Immunofluorescence analysis on βIII-Tubulin revealed that SB225002 treatment showed no significant difference on the number of RGCs after ON injury as compared to the mice with ON injury alone (P = 0.871). Instead, SB225002 significantly attenuated the effect of lens injury on RGCs that the number of RGCs in ON and lens-injured mice treated with SB225002 was 38.7% lesser than that those treated with vehicle (P = 0.0009; Fig. 5C-H). Moreover, the number of regenerating axons in ON and lens-injured mice treated with SB225002 at 0.1 mm (P = 0.006), 0.2 mm (P = 0.012), 0.5 mm (P = 0.049) and 1 mm (P = 0.006) was significantly reduced as compared to the mice with ON and lens injury only (Fig. 4C, E, F, G). In addition, Immunofluorescence analysis on CD68 showed that macrophage infiltration was significantly inhibited by SB225002 in ON and lens-injured mice as compared to those treated with vehicle (P = 0.001, Fig. 6A-I, All cell counting results are available in supplementary tables). Collectively, these suggested that SB225002 would inhibit the promotion effect of lens injury on RGC survival and axonal regeneration.

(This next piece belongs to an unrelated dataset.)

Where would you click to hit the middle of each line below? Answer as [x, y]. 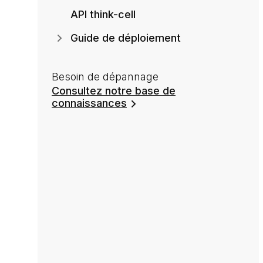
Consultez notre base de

Cxcr2 antagonist reduced the lens injury-induced Akt activation
Akt activation (phospho-Akt/total Akt) in mice with ON and lens injury was 1.99 folds higher than those with ON injury only (P = 0.026). With 7 day SB225002 treatment, the increased Akt activation was significantly reduced as compared to those of ON and lens-injured mice (P = 0.048). However, there was no statistically significant difference in Stat3 activation (phospho-Stat3/Stat3) among different treatment groups (P = 0.054, Fig. 7). These results suggested participation of Akt activation in the protection of ON injury by Cxcl5/Cxcr2.